As discussed in the previous chapter, none of this will be possible without a new technical infrastructure structured around APIs that enable communication among different software systems. To facilitate smooth operations and seamless user experiences, businesses should focus on building an efficient, intuitive API infrastructure tailored to agentic needs, ensuring that AI agents can navigate the platform securely, authenticate users correctly, and manage secure transactions. And it will be crucial to build the capabilities to differentiate between a benign agent and a malicious bot. (For more on managing agentic risk and trust, see chapter 4 below.)
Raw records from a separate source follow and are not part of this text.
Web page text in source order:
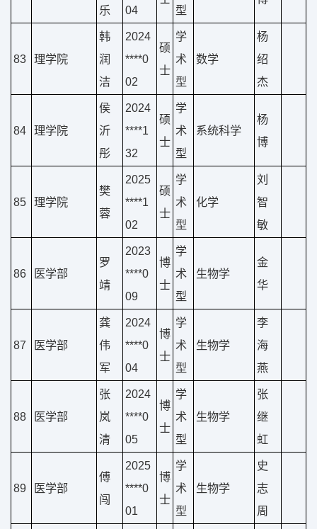
乐
04
型
83 理学院
韩
润
洁
2024
****0
02
硕
士
学
术
型
数学
杨
绍
杰
84 理学院
侯
沂
彤
2024
****1
32
硕
士
学
术
型
系统科学
杨
博
85 理学院
樊
蓉
2025
****1
02
硕
士
学
术
型
化学
刘
智
敏
86 医学部
罗
靖
2023
****0
09
博
士
学
术
型
生物学
金
华
87 医学部
龚
伟
军
2024
****0
04
博
士
学
术
型
生物学
李
海
燕
88 医学部
张
岚
清
2024
****0
05
博
士
学
术
型
生物学
张
继
虹
89 医学部
傅
闯
2025
****0
01
博
士
学
术
型
生物学
史
志
周
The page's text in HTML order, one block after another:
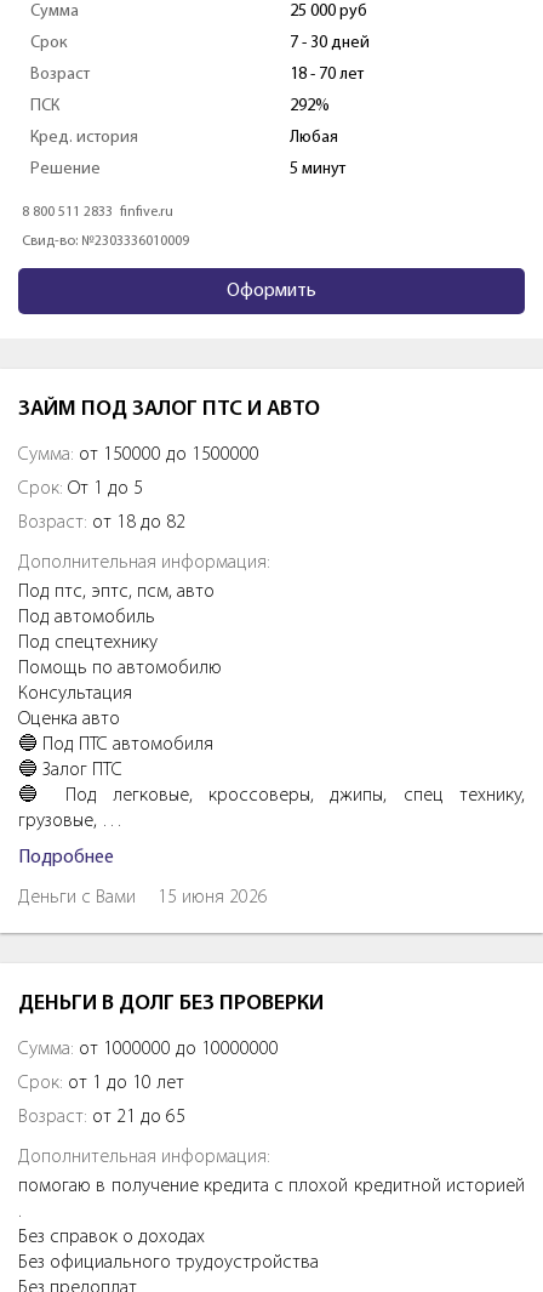
Сумма
25 000 руб
Срок
7 - 30 дней
Возраст
18 - 70 лет
ПСК
292%
Кред. история
Любая
Решение
5 минут
8 800 511 2833 finfive.ru
Свид-во: №2303336010009
Оформить
ЗАЙМ ПОД ЗАЛОГ ПТС И АВТО
Сумма: от 150000 до 1500000
Срок: От 1 до 5
Возраст: от 18 до 82
Дополнительная информация:
Под птс, эптс, псм, авто
Под автомобиль
Под спецтехнику
Помощь по автомобилю
Консультация
Оценка авто
🔵 Пoд ПТС aвтoмобиля
🔵 Залог ПTC
🔵 Под легковые, кроссоверы, джипы, спeц тexнику,
грузовые, …
Подробнее
Деньги с Вами 15 июня 2026
ДЕНЬГИ В ДОЛГ БЕЗ ПРОВЕРКИ
Сумма: от 1000000 до 10000000
Срок: от 1 до 10 лет
Возраст: от 21 до 65
Дополнительная информация:
помогаю в получение кредита с плохой кредитной историей
.
Без справок о доходах
Без официального трудоустройства

As AI agents increasingly influence consumer purchasing decisions, businesses must evolve to ensure their products and services are easily discoverable—not just by people, but by the agentic systems acting on their behalf. In fact, designing the “agent experience” could soon become as important a consideration as the customer experience. OpenAI took a major step in this direction with the recent announcement that it was releasing an AI-native web browser with agentic products, such as Operator, integrated into the browsing experience. This shift transcends traditional SEO, which stands to become less relevant in an agentic world. Instead, companies will need to understand and align with the data structures, preferences, and decision-making logic of AI agents—while still preserving the emotional, brand-driven experiences that build trust and loyalty with people.

Agentic commerce is flipping the script on how consumers engage with the digital world. We’re entering an era where AI agents won’t just assist—they’ll decide. Business models need to evolve from optimizing clicks to earning trust from algorithms acting for consumers. This raises questions: How do you make your offering ‘agent discoverable’? What does brand loyalty mean when decisions are delegated? How do you build for a world where the buyer is a model acting in someone’s best interest? Leaders need to ask: Are we building experiences for people or their agents? Because increasingly, the agent will be the customer.
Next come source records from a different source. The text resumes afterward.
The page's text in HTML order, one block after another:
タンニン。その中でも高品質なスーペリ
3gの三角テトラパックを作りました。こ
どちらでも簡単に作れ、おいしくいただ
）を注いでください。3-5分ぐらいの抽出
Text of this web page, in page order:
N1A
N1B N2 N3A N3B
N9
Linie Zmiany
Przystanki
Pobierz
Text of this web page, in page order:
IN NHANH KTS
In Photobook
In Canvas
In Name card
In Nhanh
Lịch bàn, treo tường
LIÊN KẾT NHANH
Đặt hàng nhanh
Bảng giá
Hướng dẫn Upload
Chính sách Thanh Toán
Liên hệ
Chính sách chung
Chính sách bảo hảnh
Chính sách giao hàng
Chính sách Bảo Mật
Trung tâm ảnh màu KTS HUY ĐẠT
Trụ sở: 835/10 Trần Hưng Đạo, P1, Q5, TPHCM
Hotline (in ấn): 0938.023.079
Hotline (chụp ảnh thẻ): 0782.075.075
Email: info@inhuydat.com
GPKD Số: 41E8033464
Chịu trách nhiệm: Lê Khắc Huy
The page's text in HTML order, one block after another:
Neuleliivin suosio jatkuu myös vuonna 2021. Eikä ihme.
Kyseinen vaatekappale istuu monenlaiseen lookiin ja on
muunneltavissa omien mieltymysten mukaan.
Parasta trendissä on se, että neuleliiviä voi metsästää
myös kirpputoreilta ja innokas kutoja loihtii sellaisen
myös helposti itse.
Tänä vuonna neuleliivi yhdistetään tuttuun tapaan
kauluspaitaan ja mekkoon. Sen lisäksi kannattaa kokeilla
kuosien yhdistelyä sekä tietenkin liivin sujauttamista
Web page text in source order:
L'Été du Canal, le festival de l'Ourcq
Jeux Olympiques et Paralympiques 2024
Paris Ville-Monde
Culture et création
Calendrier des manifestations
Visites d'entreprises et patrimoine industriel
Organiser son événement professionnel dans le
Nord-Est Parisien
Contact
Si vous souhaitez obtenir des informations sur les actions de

Naveen Sastry, McKinsey senior partner and global leader of software and platforms

This dual approach has the potential to unlock new revenue streams. That’s because in agentic commerce, the path to purchase begins when intent first ignites. AI agents, acting on behalf of consumers, can detect and interpret early intent through contextual signals: a calendar invite for an upcoming move, a message about a new baby, or a search for homes in a new city. By engaging at this upstream moment, businesses can position themselves not just as vendors but as integral solution providers in the customer’s planning process. This early access allows businesses to capture intent before a consumer even visits a product page or compares different options, effectively bypassing the traditional discovery funnel. In the case of our cross-country move, an AI agent might proactively assemble a comprehensive shopping plan: sourcing and comparing furniture options, identifying local service providers, calculating shipping costs, and optimizing timing. For those planning a vacation, an agent could preselect destination options based on calendar gaps, loyalty programs, and travel preferences.
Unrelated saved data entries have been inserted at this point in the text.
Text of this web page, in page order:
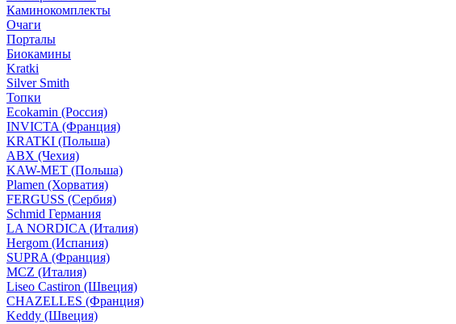
Каминокомплекты
Очаги
Порталы
Биокамины
Kratki
Silver Smith
Топки
Ecokamin (Россия)
INVICTA (Франция)
KRATKI (Польша)
ABX (Чехия)
KAW-MET (Польша)
Plamen (Хорватия)
FERGUSS (Сербия)
Schmid Германия
LA NORDICA (Италия)
Hergom (Испания)
SUPRA (Франция)
MCZ (Италия)
Liseo Castiron (Швеция)
CHAZELLES (Франция)
Keddy (Швеция)
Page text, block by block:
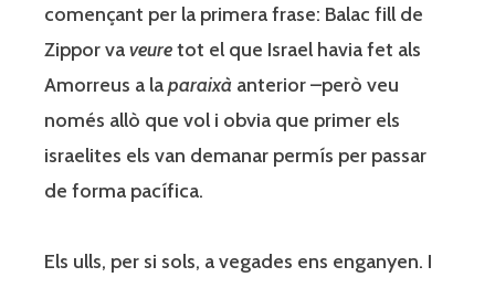
començant per la primera frase: Balac fill de
Zippor vaveuretot el que Israel havia fet als
Amorreus a laparaixà anterior –però veu
només allò que vol i obvia que primer els
israelites els van demanar permís per passar
de forma pacífica.
Els ulls, per si sols, a vegades ens enganyen. I
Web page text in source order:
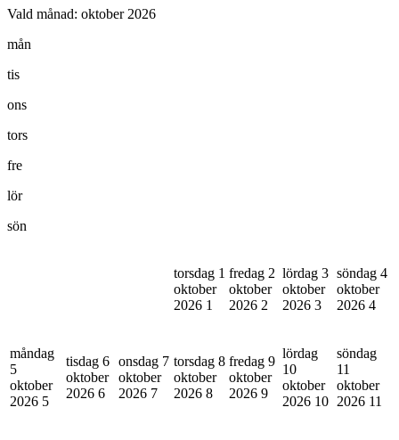
Vald månad: oktober 2026
mån
tis
ons
tors
fre
lör
sön
torsdag 1
oktober
2026 1
fredag 2
oktober
2026 2
lördag 3
oktober
2026 3
söndag 4
oktober
2026 4
måndag
5
oktober
2026 5
tisdag 6
oktober
2026 6
onsdag 7
oktober
2026 7
torsdag 8
oktober
2026 8
fredag 9
oktober
2026 9
lördag
10
oktober
2026 10
söndag
11
oktober
2026 11
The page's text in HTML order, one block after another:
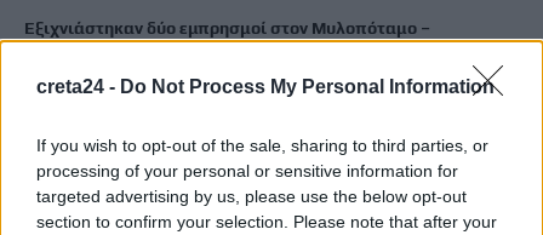
creta24 - Do Not Process My Personal Information
If you wish to opt-out of the sale, sharing to third parties, or
processing of your personal or sensitive information for
targeted advertising by us, please use the below opt-out
section to confirm your selection. Please note that after your
Εξιχνιάστηκαν δύο εμπρησμοί στον Μυλοπόταμο –
7 Αυγούστου, 2026
Αεροδρόμιο Καστελλίου: Έπεσαν οι υπογραφές για τα ραντάρ
7 Αυγούστου, 2026
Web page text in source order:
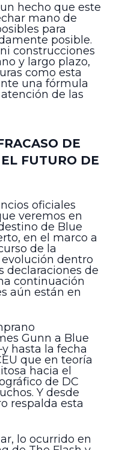
hecho que este
mano de
para
posible.
construcciones
y largo plazo,
como esta
una fórmula
de las
DE
FUTURO DE
oficiales
veremos en
de Blue
en el marco a
de la
dentro
declaraciones de
continuación
aún están en
Gunn a Blue
hasta la fecha
que en teoría
hacia el
de DC
Y desde
respalda esta
lo ocurrido en
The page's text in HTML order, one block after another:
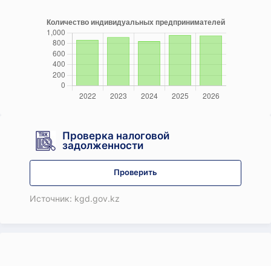
Проверка налоговой
задолженности
Проверить
Источник: kgd.gov.kz
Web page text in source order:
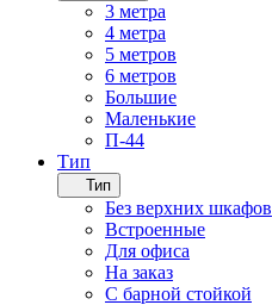
3 метра
4 метра
5 метров
6 метров
Большие
Маленькие
П-44
Тип
Тип
Без верхних шкафов
Встроенные
Для офиса
На заказ
С барной стойкой
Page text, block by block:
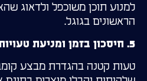
למנוע תוכן משוכפל ולדאוג
הראשונים בגוגל.
5. חיסכון בזמן ומניעת טעויות קריטיות
טעות קטנה בהגדרת מבצע
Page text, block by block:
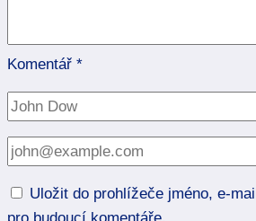
Komentář *
Uložit do prohlížeče jméno, e-
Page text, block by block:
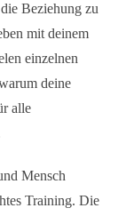
Beziehung zu
mit deinem
einzelnen
deine
alle
Mensch
Training. Die
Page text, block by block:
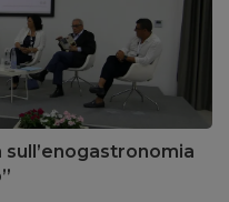
sull’enogastronomia
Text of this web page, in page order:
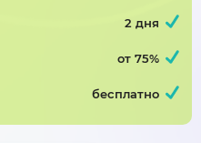
Дипломная работа
дело
2 дня
от 75%
бесплатно

These capabilities shift brand presence from being chosen at the point of comparison to being present at the point of need—a process with the potential to scale to thousands of micro-interactions across customers, with personalized precision and little additional human labor. The result is more efficient customer acquisition, higher conversion rates, and greater lifetime value.

Similarly, rather than relying on generic promotions, AI agents can negotiate tailored offers for customers—say, bundling furniture purchases from various retailers during a move, customized to fit budget, style, and delivery preferences. Businesses with subscription models could benefit, given the ability of agents to manage replenishable recurring purchases, whether coffee, skin care, or pet food. Real-time dynamic pricing is another potential frontier, with AI agents assessing competitors, customer intent, and inventory to propose optimal prices that maximize conversion and protect margins.

Beyond these front-end innovations, agentic AI streamlines back-end operations, from inventory planning to service automation, reducing costs and enhancing scalability. In essence, AI agents are not just a new channel; they are a catalyst for reimagining value creation and capture throughout the customer journey.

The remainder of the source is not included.